Stored items:
——————

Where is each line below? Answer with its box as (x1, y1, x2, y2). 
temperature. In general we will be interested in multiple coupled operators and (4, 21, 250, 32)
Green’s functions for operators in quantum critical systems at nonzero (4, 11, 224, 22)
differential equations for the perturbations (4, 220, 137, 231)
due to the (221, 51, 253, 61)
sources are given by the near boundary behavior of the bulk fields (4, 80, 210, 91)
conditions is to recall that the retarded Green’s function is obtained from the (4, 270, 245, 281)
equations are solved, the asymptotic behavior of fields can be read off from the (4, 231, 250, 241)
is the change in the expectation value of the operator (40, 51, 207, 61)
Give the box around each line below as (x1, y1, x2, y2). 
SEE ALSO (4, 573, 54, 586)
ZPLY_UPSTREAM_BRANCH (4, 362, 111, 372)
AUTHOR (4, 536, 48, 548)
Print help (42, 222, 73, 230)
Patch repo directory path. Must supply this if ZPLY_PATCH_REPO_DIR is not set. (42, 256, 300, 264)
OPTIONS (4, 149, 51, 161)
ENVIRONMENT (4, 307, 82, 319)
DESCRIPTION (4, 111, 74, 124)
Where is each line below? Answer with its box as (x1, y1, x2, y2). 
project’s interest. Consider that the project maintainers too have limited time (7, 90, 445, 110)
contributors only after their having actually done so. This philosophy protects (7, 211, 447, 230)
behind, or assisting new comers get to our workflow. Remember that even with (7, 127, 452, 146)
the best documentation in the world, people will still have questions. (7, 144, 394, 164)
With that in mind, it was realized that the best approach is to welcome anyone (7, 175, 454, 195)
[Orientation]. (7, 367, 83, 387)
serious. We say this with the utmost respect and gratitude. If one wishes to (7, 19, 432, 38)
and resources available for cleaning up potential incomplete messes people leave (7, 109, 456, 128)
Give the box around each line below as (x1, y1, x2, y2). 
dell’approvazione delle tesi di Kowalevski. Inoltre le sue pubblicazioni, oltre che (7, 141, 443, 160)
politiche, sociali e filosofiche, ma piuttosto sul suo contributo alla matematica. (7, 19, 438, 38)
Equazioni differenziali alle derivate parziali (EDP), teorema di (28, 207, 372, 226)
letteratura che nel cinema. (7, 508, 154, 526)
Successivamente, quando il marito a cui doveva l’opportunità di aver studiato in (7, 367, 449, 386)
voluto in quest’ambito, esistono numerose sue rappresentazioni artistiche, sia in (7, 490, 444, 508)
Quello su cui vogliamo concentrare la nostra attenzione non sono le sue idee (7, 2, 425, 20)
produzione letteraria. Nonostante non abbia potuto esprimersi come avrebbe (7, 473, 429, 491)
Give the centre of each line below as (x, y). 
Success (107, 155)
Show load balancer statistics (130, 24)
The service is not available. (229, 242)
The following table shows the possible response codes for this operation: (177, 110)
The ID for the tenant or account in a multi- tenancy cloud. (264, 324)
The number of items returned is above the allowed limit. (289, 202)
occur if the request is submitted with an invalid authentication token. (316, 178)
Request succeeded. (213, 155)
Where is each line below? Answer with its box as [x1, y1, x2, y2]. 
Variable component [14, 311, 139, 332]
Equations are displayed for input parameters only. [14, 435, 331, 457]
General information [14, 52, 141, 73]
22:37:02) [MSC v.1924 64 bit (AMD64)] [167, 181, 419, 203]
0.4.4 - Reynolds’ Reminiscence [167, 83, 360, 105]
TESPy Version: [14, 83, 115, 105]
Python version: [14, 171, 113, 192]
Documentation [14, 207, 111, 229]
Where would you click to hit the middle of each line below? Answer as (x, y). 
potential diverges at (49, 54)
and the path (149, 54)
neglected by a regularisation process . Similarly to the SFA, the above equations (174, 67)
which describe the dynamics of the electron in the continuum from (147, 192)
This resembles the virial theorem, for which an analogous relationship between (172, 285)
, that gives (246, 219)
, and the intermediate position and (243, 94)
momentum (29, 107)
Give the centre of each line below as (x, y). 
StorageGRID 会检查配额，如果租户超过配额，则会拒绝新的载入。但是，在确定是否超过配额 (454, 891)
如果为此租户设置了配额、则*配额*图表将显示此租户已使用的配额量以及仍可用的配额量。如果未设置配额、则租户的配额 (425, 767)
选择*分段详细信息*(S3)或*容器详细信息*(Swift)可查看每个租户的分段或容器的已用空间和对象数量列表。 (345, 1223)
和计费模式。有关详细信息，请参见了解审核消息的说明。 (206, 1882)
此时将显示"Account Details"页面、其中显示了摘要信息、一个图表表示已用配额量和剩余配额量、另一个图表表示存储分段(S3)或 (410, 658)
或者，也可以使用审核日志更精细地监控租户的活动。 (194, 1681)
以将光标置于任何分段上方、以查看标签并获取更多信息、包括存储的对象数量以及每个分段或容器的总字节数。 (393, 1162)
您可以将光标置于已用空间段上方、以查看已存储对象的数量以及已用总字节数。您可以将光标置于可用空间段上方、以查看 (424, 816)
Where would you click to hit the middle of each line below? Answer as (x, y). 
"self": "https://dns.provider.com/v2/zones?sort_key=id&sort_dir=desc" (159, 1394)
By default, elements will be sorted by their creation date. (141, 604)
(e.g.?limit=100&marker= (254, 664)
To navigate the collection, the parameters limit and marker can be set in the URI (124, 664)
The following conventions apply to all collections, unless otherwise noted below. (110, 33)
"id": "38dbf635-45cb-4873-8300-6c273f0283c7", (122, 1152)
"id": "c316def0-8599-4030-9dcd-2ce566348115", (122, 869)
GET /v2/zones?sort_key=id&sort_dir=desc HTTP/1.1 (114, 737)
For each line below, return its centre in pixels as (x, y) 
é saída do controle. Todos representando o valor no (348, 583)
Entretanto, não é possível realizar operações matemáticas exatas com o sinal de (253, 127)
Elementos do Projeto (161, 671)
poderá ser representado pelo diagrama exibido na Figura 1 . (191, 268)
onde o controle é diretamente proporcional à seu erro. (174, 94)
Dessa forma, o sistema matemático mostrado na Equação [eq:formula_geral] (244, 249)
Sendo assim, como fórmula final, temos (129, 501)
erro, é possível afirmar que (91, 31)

——————

The range begins at the line containing "GET /v2/zones?sort_key=id&sort_dir=desc HTTP/1.1" and ends at the last line of the entries; reproduce it exactly.

Problem solution ->
GET /v2/zones?sort_key=id&sort_dir=desc HTTP/1.1 (114, 737)
For each line below, return its centre in pixels as (x, y) 
é saída do controle. Todos representando o valor no (348, 583)
Entretanto, não é possível realizar operações matemáticas exatas com o sinal de (253, 127)
Elementos do Projeto (161, 671)
poderá ser representado pelo diagrama exibido na Figura 1 . (191, 268)
onde o controle é diretamente proporcional à seu erro. (174, 94)
Dessa forma, o sistema matemático mostrado na Equação [eq:formula_geral] (244, 249)
Sendo assim, como fórmula final, temos (129, 501)
erro, é possível afirmar que (91, 31)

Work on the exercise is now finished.